Segment Open
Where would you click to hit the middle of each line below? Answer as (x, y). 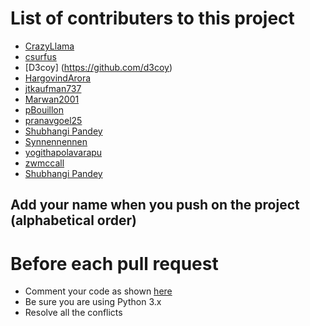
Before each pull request (114, 263)
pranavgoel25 (53, 120)
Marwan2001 (52, 99)
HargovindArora (58, 78)
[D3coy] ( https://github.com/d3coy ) (98, 67)
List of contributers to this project (152, 18)
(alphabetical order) (73, 220)
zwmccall (44, 163)
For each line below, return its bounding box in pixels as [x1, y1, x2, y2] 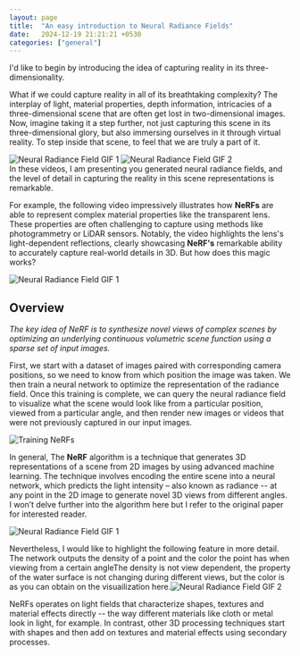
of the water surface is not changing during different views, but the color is [9, 572, 286, 583]
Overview [9, 300, 65, 315]
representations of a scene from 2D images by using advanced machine [9, 461, 275, 472]
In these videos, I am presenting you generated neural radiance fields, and [9, 164, 283, 174]
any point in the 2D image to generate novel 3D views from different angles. [9, 490, 287, 500]
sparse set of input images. [9, 343, 111, 354]
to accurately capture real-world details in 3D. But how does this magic [9, 248, 271, 258]
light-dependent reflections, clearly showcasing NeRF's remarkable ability [9, 238, 283, 248]
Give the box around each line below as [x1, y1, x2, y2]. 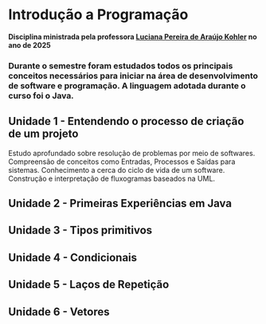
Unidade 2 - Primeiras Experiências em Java [8, 197, 233, 210]
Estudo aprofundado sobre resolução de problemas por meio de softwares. [8, 148, 256, 158]
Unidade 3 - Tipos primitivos [8, 224, 153, 237]
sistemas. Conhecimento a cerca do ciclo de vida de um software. [8, 165, 225, 174]
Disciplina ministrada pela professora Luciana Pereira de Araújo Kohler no [8, 32, 257, 41]
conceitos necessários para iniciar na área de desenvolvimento [8, 70, 259, 81]
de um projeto [8, 127, 79, 141]
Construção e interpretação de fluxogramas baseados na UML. [8, 174, 216, 183]
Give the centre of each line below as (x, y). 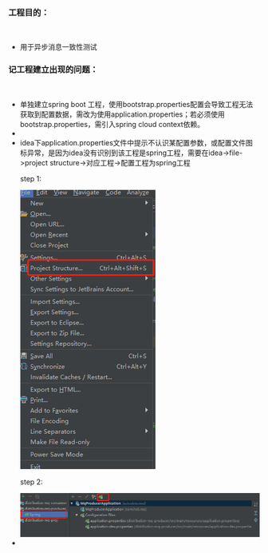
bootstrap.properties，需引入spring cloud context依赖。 (112, 124)
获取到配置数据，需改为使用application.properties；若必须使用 (122, 114)
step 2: (31, 482)
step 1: (31, 178)
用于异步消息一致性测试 (58, 47)
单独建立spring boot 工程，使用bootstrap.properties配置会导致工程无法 (136, 104)
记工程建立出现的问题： (53, 70)
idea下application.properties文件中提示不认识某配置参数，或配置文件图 (136, 142)
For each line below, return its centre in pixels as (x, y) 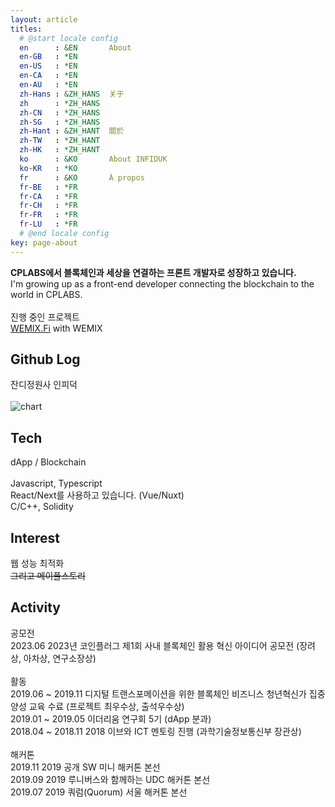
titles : (26, 29)
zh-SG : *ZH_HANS (60, 122)
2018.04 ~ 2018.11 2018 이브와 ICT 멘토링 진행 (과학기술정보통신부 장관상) (156, 731)
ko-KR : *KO (48, 168)
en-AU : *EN (48, 85)
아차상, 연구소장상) (60, 658)
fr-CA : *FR (48, 196)
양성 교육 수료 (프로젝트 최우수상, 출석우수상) (97, 706)
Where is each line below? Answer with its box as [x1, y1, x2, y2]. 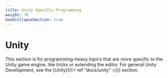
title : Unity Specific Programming [5, 7, 82, 13]
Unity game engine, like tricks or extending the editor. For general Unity [5, 62, 157, 68]
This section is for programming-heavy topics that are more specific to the [5, 56, 163, 62]
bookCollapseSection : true [5, 17, 63, 22]
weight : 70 [5, 12, 29, 17]
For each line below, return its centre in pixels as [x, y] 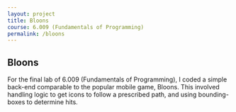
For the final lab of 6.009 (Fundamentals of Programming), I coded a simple [117, 79]
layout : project [31, 14]
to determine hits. [52, 102]
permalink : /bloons [36, 34]
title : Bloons [28, 21]
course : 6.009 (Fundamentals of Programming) [75, 27]
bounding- [213, 95]
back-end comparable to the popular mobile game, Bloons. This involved [113, 87]
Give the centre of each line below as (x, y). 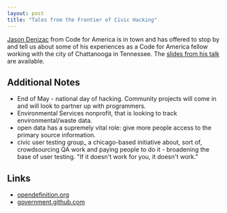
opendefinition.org (43, 195)
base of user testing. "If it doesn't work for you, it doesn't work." (107, 157)
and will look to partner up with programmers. (81, 106)
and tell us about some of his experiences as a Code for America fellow (108, 46)
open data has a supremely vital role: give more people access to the (114, 128)
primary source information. (56, 135)
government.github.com (51, 202)
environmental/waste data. (54, 121)
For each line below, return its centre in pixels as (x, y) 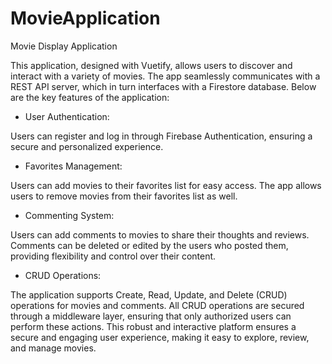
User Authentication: (67, 116)
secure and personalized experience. (87, 146)
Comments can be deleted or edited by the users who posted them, (149, 245)
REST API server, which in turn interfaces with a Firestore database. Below (163, 86)
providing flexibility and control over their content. (113, 256)
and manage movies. (53, 348)
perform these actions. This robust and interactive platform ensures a (153, 326)
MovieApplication (85, 18)
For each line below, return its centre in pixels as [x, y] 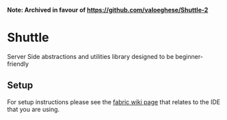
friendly [18, 64]
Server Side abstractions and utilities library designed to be [91, 56]
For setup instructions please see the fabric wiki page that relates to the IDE [114, 101]
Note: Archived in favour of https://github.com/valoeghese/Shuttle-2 [108, 10]
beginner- [189, 56]
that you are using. [34, 109]
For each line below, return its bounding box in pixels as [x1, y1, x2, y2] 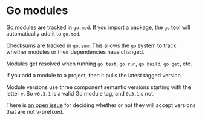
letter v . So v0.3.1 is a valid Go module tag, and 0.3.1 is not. [6, 90, 155, 97]
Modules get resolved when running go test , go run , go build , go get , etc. [6, 60, 192, 67]
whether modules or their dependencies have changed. [6, 48, 145, 55]
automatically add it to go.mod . [6, 30, 81, 37]
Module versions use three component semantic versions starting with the [6, 83, 192, 91]
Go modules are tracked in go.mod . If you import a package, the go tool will [6, 24, 191, 31]
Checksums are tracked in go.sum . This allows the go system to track [6, 42, 177, 49]
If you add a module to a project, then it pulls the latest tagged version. [6, 71, 183, 79]
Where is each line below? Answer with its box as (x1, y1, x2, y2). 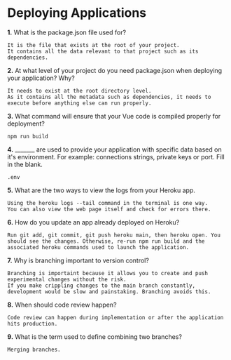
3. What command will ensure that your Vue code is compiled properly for (7, 112, 221, 120)
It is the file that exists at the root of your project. (7, 41, 180, 48)
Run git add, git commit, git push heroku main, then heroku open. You (7, 232, 220, 239)
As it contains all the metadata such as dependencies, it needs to (7, 93, 211, 100)
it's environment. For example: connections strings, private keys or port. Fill (7, 152, 225, 161)
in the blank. (7, 160, 43, 168)
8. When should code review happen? (7, 300, 117, 309)
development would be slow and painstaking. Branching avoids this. (7, 288, 211, 295)
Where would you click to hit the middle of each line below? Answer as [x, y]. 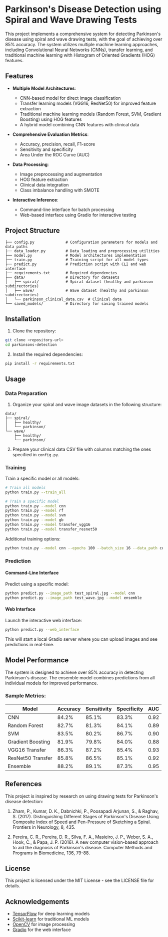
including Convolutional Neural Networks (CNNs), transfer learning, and [79, 50]
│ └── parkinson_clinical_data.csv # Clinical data [63, 299]
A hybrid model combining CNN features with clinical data [79, 124]
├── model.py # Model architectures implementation [76, 255]
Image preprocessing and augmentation [61, 174]
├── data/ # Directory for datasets [62, 277]
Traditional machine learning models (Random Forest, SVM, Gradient [90, 114]
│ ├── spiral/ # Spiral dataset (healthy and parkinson [79, 282]
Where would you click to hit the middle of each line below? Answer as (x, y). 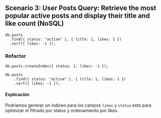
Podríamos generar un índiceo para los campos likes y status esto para (78, 105)
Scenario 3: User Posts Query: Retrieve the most (81, 8)
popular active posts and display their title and (78, 16)
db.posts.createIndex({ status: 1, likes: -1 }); (57, 66)
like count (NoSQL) (35, 23)
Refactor (16, 56)
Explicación (17, 94)
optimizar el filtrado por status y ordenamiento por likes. (62, 111)
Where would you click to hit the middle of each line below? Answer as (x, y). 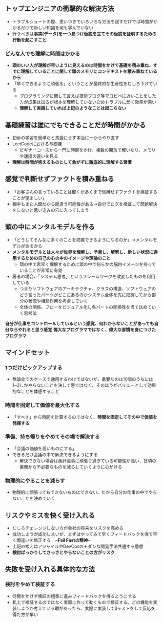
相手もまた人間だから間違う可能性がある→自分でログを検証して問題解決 (85, 204)
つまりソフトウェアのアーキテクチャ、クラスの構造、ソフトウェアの (88, 289)
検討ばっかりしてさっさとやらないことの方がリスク (63, 552)
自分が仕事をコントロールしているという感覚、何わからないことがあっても (80, 323)
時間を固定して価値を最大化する (42, 405)
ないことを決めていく (33, 498)
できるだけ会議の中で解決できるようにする (55, 454)
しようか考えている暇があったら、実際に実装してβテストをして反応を (86, 608)
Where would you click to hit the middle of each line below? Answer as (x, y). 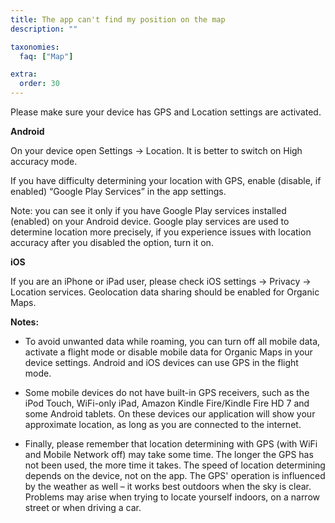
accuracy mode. (44, 161)
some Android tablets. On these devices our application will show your (170, 414)
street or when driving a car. (83, 507)
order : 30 (39, 84)
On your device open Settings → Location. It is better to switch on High (156, 150)
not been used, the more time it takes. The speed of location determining (175, 465)
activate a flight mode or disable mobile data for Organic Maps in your (168, 352)
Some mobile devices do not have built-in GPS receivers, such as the (167, 392)
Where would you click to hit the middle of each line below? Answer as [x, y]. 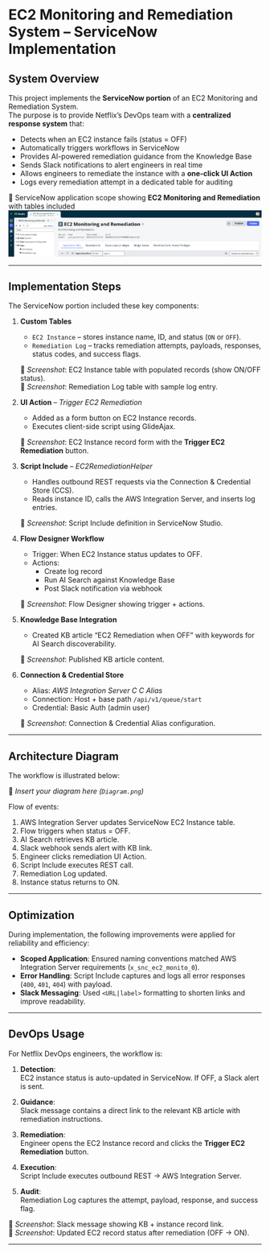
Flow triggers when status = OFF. [75, 831]
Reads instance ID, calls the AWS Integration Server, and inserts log [143, 499]
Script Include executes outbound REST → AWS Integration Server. [131, 1176]
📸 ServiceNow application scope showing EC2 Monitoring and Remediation [135, 198]
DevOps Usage [47, 1035]
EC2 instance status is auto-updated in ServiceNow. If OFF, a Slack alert [139, 1078]
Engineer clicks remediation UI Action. [83, 857]
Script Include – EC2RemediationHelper [86, 466]
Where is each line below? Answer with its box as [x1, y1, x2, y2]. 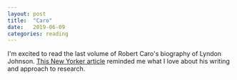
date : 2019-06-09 [7, 23, 66, 30]
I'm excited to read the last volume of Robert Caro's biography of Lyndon [7, 50, 222, 58]
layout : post [7, 10, 46, 18]
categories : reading [7, 30, 69, 38]
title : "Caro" [7, 17, 53, 24]
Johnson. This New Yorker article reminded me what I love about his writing [7, 57, 231, 66]
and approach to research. [7, 64, 86, 73]
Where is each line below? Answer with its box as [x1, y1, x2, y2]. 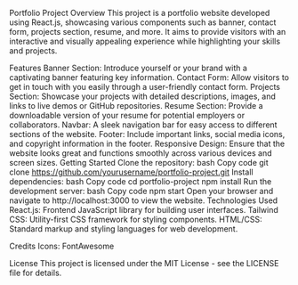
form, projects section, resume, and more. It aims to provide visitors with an [9, 27, 286, 37]
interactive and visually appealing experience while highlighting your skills [9, 36, 281, 46]
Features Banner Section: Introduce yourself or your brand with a [9, 62, 247, 73]
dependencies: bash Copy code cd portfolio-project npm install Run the [9, 176, 272, 186]
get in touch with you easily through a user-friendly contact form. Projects [9, 82, 280, 92]
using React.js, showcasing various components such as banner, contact [9, 17, 277, 28]
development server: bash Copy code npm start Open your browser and [9, 186, 274, 196]
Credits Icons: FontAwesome [9, 240, 115, 251]
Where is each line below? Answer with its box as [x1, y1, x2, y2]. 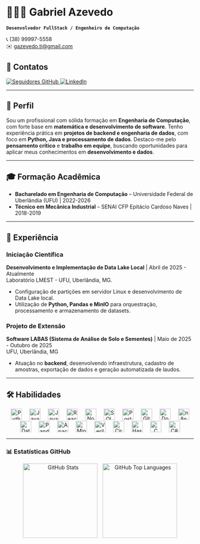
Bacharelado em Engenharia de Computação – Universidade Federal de [14, 191, 193, 198]
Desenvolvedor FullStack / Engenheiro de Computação [6, 25, 140, 31]
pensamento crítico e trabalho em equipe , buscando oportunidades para [6, 142, 187, 149]
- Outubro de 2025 [6, 342, 52, 349]
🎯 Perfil [6, 101, 34, 111]
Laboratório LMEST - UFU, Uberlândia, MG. [6, 276, 112, 284]
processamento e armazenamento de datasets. [14, 307, 131, 315]
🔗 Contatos [6, 62, 49, 72]
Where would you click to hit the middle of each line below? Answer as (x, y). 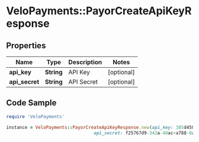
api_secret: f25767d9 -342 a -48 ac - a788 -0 (143, 133)
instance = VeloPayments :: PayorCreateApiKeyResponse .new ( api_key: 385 (95, 127)
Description (85, 62)
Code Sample (31, 103)
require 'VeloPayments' (36, 116)
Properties (26, 45)
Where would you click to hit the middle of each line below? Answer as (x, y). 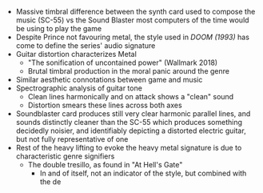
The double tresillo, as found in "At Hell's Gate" (105, 165)
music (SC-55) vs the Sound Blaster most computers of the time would (132, 20)
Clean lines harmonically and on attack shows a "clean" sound (131, 96)
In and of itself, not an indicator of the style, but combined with (143, 173)
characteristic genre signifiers (65, 156)
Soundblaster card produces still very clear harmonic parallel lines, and (133, 114)
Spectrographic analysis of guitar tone (79, 88)
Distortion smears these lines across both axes (105, 105)
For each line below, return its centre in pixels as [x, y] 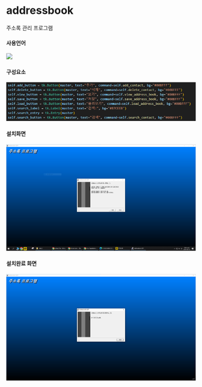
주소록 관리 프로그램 [29, 28]
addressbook [40, 11]
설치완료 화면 [22, 263]
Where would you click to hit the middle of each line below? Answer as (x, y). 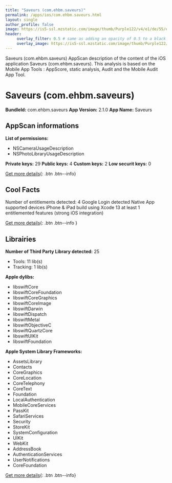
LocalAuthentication (34, 400)
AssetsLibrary (27, 362)
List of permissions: (27, 138)
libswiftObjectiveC (32, 325)
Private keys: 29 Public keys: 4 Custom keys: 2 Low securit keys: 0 (78, 164)
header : (14, 34)
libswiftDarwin (28, 309)
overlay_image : (33, 44)
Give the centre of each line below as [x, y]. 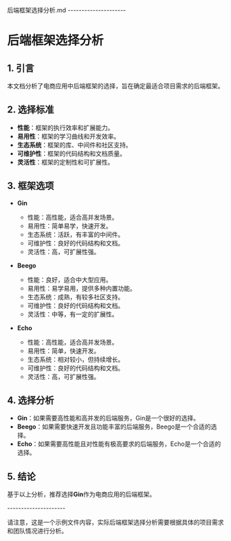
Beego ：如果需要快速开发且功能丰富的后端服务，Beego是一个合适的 [114, 427]
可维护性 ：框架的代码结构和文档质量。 [71, 153]
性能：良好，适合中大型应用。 [69, 279]
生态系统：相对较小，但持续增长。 [76, 359]
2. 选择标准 [31, 110]
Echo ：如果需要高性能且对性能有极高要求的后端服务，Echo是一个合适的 [119, 444]
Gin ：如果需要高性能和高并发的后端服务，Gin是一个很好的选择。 [108, 418]
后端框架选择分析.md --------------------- [67, 10]
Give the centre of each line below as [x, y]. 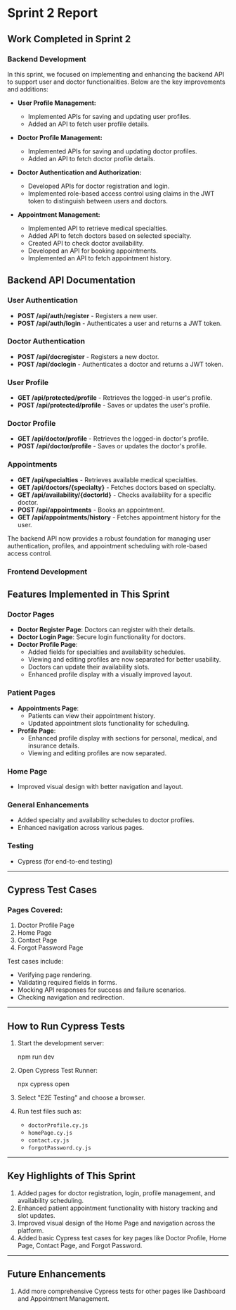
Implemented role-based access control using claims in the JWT [121, 193]
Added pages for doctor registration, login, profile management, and [116, 1193]
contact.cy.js [48, 1141]
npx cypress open [44, 1084]
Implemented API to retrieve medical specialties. [98, 228]
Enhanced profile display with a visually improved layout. [110, 674]
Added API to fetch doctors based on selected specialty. [110, 235]
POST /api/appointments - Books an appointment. [91, 510]
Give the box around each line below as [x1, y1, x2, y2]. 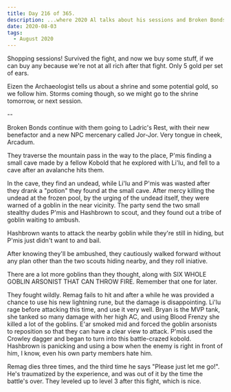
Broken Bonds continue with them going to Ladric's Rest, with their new [7, 124, 210, 132]
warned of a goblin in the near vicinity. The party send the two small [7, 201, 201, 209]
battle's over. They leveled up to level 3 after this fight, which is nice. [7, 377, 201, 385]
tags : [7, 29, 23, 36]
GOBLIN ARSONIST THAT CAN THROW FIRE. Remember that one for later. [7, 277, 218, 286]
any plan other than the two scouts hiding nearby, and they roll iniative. [7, 257, 208, 265]
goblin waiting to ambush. [7, 216, 80, 224]
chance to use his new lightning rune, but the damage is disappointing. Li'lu [7, 298, 221, 306]
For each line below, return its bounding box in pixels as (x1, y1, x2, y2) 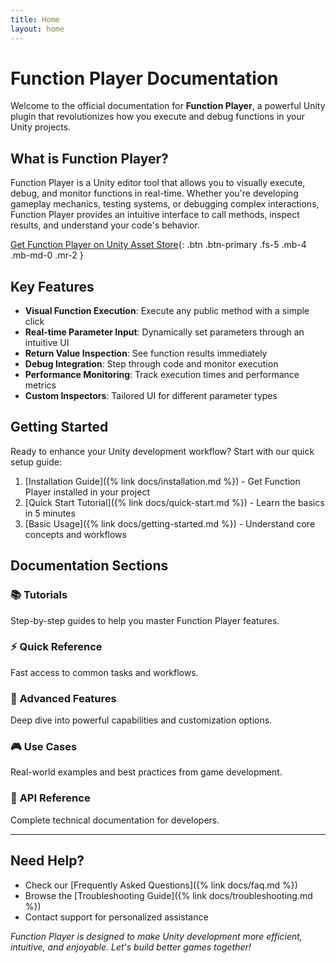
Segment Closed
> PROBLEM TO WORK ON:
If a line falls between the one containing "chance to use" and the last line of the records above, inclusive, restate it exactly; leave out the pictures and everything else.

> ANSWER BOX:
chance to use his new lightning rune, but the damage is disappointing. Li'lu [7, 298, 221, 306]
For each line below, return its bounding box in pixels as (x1, y1, x2, y2) 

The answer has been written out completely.